+++ Data

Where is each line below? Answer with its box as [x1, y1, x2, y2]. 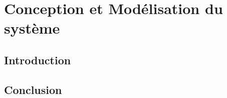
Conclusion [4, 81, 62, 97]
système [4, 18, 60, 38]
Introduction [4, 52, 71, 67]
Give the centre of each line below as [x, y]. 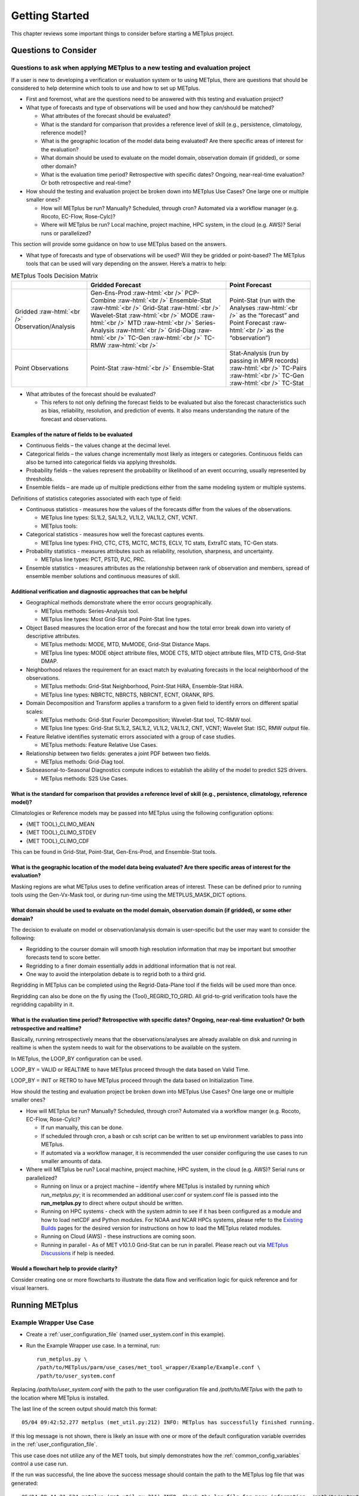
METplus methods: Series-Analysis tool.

++++++
+++ Data

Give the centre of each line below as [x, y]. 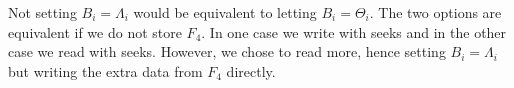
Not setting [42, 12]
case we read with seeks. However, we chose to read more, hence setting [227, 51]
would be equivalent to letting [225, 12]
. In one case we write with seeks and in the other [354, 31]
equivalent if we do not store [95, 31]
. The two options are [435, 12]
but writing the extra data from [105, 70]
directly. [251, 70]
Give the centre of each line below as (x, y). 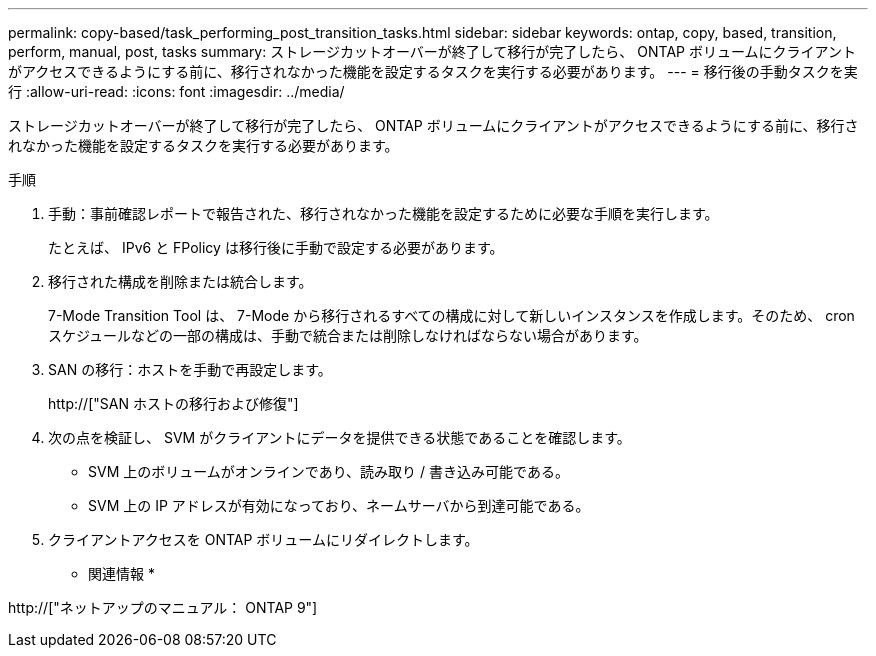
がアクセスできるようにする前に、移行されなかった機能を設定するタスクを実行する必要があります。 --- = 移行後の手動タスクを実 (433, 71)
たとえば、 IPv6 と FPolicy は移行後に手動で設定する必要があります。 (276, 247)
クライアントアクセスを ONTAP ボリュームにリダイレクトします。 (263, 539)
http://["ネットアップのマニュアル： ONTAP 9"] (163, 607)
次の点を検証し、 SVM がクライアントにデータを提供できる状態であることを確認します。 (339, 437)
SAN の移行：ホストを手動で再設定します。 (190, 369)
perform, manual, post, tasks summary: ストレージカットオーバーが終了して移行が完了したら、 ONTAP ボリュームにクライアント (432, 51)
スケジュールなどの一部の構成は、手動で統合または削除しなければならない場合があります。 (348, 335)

++++++

- Exercise: Your output should be the lines above from the one that contains "Conclusion [4, 81, 62, 97]" through the one that contains "METplus methods: Series-Analysis tool.", word for word, with pictures left out.

- Completed task:
Conclusion [4, 81, 62, 97]
système [4, 18, 60, 38]
Introduction [4, 52, 71, 67]
Give the centre of each line below as [x, y]. 
METplus methods: Series-Analysis tool.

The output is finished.